_Description of the task:_ Check each line of the data below for the word "Kokkos", then extract the ones that have it.

BEGIN Records for the exercise

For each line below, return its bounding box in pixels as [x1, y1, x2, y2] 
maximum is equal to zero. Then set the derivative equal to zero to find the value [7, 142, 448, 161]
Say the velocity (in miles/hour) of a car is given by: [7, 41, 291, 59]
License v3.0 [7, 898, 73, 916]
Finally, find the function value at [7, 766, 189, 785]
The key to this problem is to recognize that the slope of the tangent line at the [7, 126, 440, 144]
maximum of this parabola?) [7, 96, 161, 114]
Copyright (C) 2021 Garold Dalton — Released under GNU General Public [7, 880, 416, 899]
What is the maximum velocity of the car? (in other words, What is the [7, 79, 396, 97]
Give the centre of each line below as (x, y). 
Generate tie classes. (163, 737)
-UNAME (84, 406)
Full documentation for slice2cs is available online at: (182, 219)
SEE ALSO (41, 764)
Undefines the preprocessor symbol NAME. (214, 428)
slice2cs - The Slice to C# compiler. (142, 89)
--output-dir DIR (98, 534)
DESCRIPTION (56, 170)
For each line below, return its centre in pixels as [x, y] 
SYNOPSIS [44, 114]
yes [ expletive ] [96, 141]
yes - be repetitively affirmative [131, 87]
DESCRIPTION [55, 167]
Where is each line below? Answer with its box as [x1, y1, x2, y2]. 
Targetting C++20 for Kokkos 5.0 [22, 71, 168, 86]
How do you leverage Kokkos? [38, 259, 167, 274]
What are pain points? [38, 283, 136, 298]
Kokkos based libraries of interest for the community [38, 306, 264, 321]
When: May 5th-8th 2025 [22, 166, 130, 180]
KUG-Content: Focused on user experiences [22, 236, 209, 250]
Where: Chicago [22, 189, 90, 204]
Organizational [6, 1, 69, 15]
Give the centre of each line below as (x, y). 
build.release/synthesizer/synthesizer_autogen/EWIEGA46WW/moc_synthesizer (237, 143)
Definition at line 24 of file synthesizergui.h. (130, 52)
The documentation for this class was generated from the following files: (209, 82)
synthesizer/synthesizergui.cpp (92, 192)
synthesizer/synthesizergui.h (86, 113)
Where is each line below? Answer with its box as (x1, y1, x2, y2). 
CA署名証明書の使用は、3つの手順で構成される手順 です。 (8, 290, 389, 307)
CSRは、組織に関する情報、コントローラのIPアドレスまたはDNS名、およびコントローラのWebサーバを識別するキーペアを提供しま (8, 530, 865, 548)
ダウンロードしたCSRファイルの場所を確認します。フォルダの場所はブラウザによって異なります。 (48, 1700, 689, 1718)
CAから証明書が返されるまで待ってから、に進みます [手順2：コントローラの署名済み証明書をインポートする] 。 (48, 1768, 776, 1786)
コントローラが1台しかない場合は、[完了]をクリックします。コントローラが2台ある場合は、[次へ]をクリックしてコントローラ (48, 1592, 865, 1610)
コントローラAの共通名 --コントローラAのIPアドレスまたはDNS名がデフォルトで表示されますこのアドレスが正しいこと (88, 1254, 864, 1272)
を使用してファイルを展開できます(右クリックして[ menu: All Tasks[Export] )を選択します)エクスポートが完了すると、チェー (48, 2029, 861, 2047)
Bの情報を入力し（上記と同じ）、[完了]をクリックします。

END Records for the exercise

_Exercise output:_
Targetting C++20 for Kokkos 5.0 [22, 71, 168, 86]
How do you leverage Kokkos? [38, 259, 167, 274]
Kokkos based libraries of interest for the community [38, 306, 264, 321]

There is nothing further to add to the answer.